Изменить размер шрифта - +
Как и в других случаях, показания изветчика не проверяли и приговорили его к смертной казни (9–3, 107).

Всем известно, чем кончилась история Кочубея и Искры, донесших Петру I в 1708 г. об измене Мазепы. Мог бы стать доносчиком на гетмана и генеральный писарь Орлик, который знал все тайные планы и «пересылки» Мазепы со шведами. Но гетман не раз предупреждал генерального писаря: «Смотри, Орлик, будь мне верен: сам ведаешь, в какой нахожусь я милости. Не променяют меня на тебя. Ты убог, я богат, а Москва гроши любит. Мне ничего не будет, а ты погибнешь!» И Орлик, у которого, как пишет Н.И. Костомаров, «шевелилось искушение» сделать донос на гетмана, все-таки удержался от этого. «Устрашила меня, — говорил он, — страшная, нигде на свете не бывалая суровость великороссийских порядков, где многие невинные могут погибать и где доносчику дается первый кнут; у меня же в руках не было и письменных доводов» (412, 605).

Любопытно, что когда 17 сентября 1707 г. в Преображенский приказ явился иеромонах Никанор, которого Кочубей послал в Москву с доносом на Мазепу, то Ромодановский, обычно ревниво относившийся к попыткам других приказов и воевод заниматься политическими делами, вдруг передумал — он послал Никанора в Монастырский приказ к И.А. Мусину-Пушкину, формально ведавшему церковниками и монахами. Однако Мусин-Пушкин был умен и тоже не хотел вставать поперек дороги могущественному Мазепе. Он переправил изветчика с его делом в Боярскую комиссию, заседавшую в Ближней канцелярии — тогда высшее правительственное учреждение. Вскоре Ромодановский оттуда получил указ: «Бояре, слушав (допрос Никанора. — Е.А.) приговорили его, монаха, и распросные речи отослать к тебе… в Преображенский приказ» (357, 61). Пришлось по доносу Кочубея начинать сыск.

В 1725 г. архимандрит Чудовского монастыря Феофил, объясняя в своей челобитной, почему он ранее не донес на попавшего в опалу архиепископа Феодосия в говорении «непристойных слов» о Петре I и царствующей императрице Екатерине I, писал, что «доносительным способом… того не объявлял», т. к. Феодосий был человеком влиятельнейшим при дворе (что само по себе делало положение возможного изветчика опасным). Феодосий казался деятелем, заботящимся о благе страны, и поэтому позволял себе критические высказывания по разному поводу. Кроме того, эти речи Феодосия нельзя было трактовать просто как враждебные. Они были «обоюдныя, сумнительный толк имеющим и якобы похвальныя с досадительными смешанныя». Их можно было понимать двояко и не всегда однозначно как «непристойные» (572, 171–173).
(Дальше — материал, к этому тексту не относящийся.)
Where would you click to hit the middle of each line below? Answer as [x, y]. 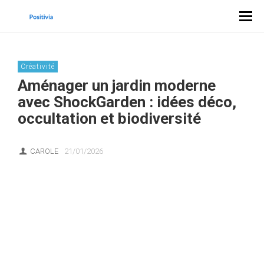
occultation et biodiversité [109, 118]
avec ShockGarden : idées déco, [127, 102]
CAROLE [44, 151]
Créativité [38, 67]
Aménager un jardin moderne [117, 85]
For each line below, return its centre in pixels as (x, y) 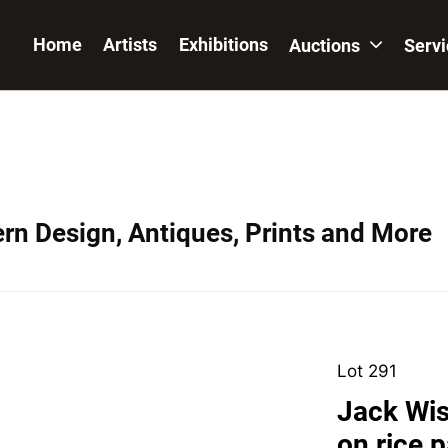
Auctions (326, 45)
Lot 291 (366, 371)
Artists (130, 44)
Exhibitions (223, 44)
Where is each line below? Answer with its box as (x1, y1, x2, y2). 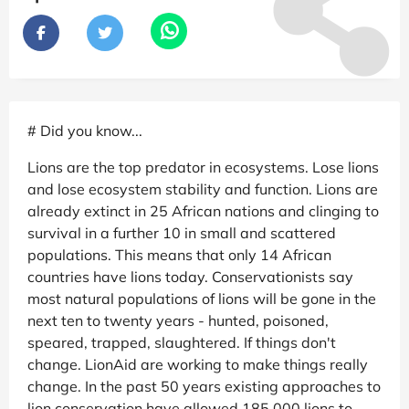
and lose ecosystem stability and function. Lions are (27, 179, 378, 198)
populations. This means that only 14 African (27, 245, 331, 264)
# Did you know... (27, 121, 142, 140)
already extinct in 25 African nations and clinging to (27, 201, 379, 220)
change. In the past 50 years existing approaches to (27, 376, 381, 395)
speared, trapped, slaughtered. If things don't (27, 332, 336, 351)
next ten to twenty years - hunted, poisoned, (27, 310, 329, 330)
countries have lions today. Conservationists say (27, 267, 353, 286)
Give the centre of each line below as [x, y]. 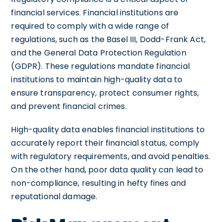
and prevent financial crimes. [69, 106]
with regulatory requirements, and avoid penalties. [111, 156]
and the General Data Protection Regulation [99, 53]
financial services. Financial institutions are [95, 12]
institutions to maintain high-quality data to [97, 79]
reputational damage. [54, 196]
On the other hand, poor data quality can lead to [107, 169]
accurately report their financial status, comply [105, 143]

Петр Еропкин — конфидент Волынского — в ответ на вопрос следователей, почему он не донес о преступных высказываниях кабинет-министра, отвечал, что доносить на Волынского боялся. Он, зная о влиянии этого «человека знатного», опасался, что ему не поверят (6, 26 об.). Один из свидетелей по делу Грузинова в 1800 г., казак Зиновий Касмынин, объяснял свое недоносительство о «непристойных словах» Грузинова: «И все вышесказанные слова, хотя и считал важными, но замолчал, нигде об них по команде недоносил, а того ж дня… увидясь… с сродственником его, есаулом Рубашкиным, пересказывал только ему одному, но он мне говорил, чтоб я о том молчал и никому не говорил, ибо-де он, Грузинов, от того может опосля отпереться, а вы-де сопреете в тюрьме» (374, 252). Из этих и многих других дел следует, что влиятельные сановники могли высказывать суждения, за которые человек простой давно бы уже добывал серебро в Нерчинске. Однако при самодержавии такие вольности позволялись только до тех пор, пока на этого сановника не обрушивался государев гнев или он не подпадал под высочайшее подозрение. А тогда уже даже самые невинные его слова могли быть истолкованы как оскорбление чести государя, как государственное преступление.